2,8f73s7,Harley,No Club Colors,Funny story. I went to college in Las Vegas. T...
3,6ti6re,ringdoorbell,"Not door bell, but floodlight mount height.",I know this is a sub for the 'Ring Doorbell' b...
4,77sxto,intel,Worried about my 8700k small fft/data stress r...,"Prime95 (regardless of version) and OCCT both,..."


In [7]:
# note that info_df has information on subreddits that are not in data, 
# we filter them out here

info_df = info_df[info_df.in_data].reset_index()
info_df.head(5)

Unnamed: 0,level_0,index,subreddit,category_1,category_2,category_3,in_data,reason_for_exclusion
0,0,0,whatsthatbook,advice/question,book,,True,
1,1,25,theydidthemath,advice/question,calculations,,True,
2,2,26,datarecovery,advice/question,data recovery,,True,
3,3,27,declutter,advice/question,declutter,,True,
4,4,30,productivity,advice/question,discipline,,True,


## Naive Bayes benchmark

In [8]:
# we join the title and selftext into one field

def join_text(row):
        return row['title'] + " " + row['selftext']
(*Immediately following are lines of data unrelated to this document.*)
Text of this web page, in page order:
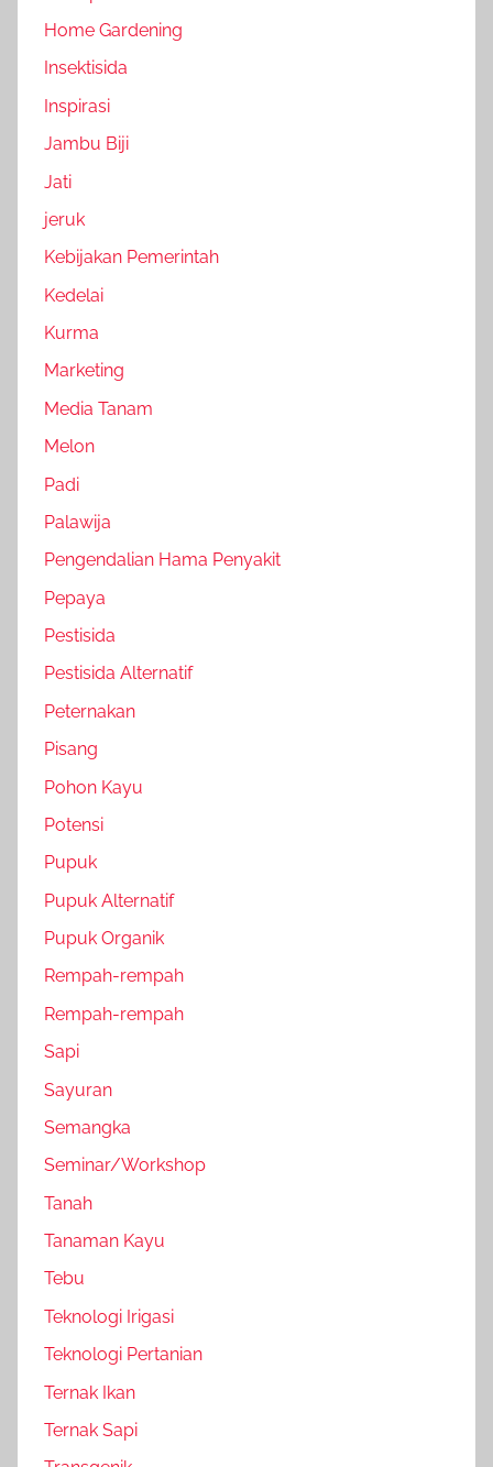
Home Gardening
Insektisida
Inspirasi
Jambu Biji
Jati
jeruk
Kebijakan Pemerintah
Kedelai
Kurma
Marketing
Media Tanam
Melon
Padi
Palawija
Pengendalian Hama Penyakit
Pepaya
Pestisida
Pestisida Alternatif
Peternakan
Pisang
Pohon Kayu
Potensi
Pupuk
Pupuk Alternatif
Pupuk Organik
Rempah-rempah
Rempah-rempah
Sapi
Sayuran
Semangka
Seminar/Workshop
Tanah
Tanaman Kayu
Tebu
Teknologi Irigasi
Teknologi Pertanian
Ternak Ikan
Ternak Sapi

rspct_df['text'] = rspct_df[['title', 'selftext']].apply(join_text, axis=1)

In [9]:
# take the last 20% as a test set - N.B data is already randomly shuffled,
# and last 20% is a stratified split (equal proportions of subreddits)
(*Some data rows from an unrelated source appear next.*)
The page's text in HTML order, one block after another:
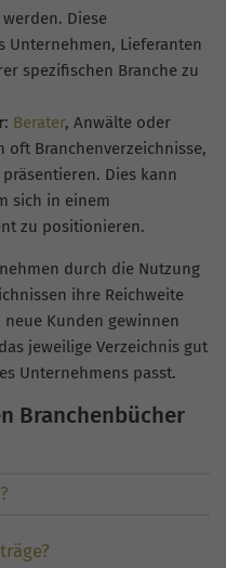
Diese
Unternehmen, Lieferanten
spezifischen Branche zu
: Berater, Anwälte oder
Branchenverzeichnisse,
Dies kann
sich in einem
zu positionieren.
durch die Nutzung
ihre Reichweite
Kunden gewinnen
jeweilige Verzeichnis gut
Unternehmens passt.
Branchenbücher

train_split_index = int(len(rspct_df) * 0.8)

train_df, test_df = rspct_df[:train_split_index], rspct_df[train_split_index:]
X_train , X_test  = train_df.text, test_df.text
y_train, y_test   = train_df.subreddit, test_df.subreddit

In [16]:
from sklearn.preprocessing import LabelEncoder

# label encode y

le = LabelEncoder()
le.fit(y_train)
y_train = le.transform(y_train)
y_test  = le.transform(y_test)

y_train[:5]

array([920, 931, 161, 827, 669])

In [None]:
from sklearn.feature_extraction.text import TfidfVectorizer

# extract features from text using bag-of-words (single words + bigrams)
# use tfidf weighting (helps a little for Naive Bayes in general)
# note : you can do better than this by extracting more features, then 
# doing feature selection, but not enough memory on this kernel!
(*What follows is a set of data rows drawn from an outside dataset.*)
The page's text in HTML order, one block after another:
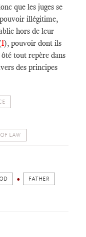
que les juges se
illégitime,
hors de leur
I), pouvoir dont ils
tout repère dans
des principes
LAW
FATHER
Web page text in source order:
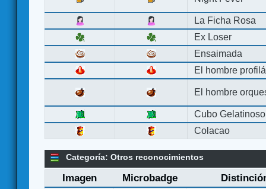
La Ficha Rosa
Ex Loser
Ensaimada
El hombre
El hombre
Cubo Gelatinoso
Colacao
Categoría: Otros reconocimientos
Imagen Microbadge
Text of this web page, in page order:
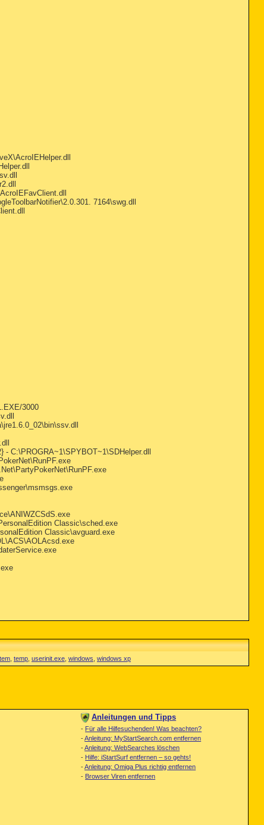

print('this cell will take about 10 minutes to run')

NUM_FEATURES = 30000 

tf_idf_vectorizer = TfidfVectorizer(max_features = NUM_FEATURES,
                                min_df=5,
                                ngram_range=(1,2),
                                stop_words=None,
                                token_pattern='(?u)\\b\\w+\\b',
                            )

X_train = tf_idf_vectorizer.fit_transform(X_train)
X_test  = tf_idf_vectorizer.transform(X_test)

from sklearn.feature_selection import chi2, SelectKBest

# if we have more memory, select top 100000 features and select good features

chi2_selector = SelectKBest(chi2, 30000)

chi2_selector.fit(X_train, y_train) 

X_train = chi2_selector.transform(X_train)
X_test  = chi2_selector.transform(X_test)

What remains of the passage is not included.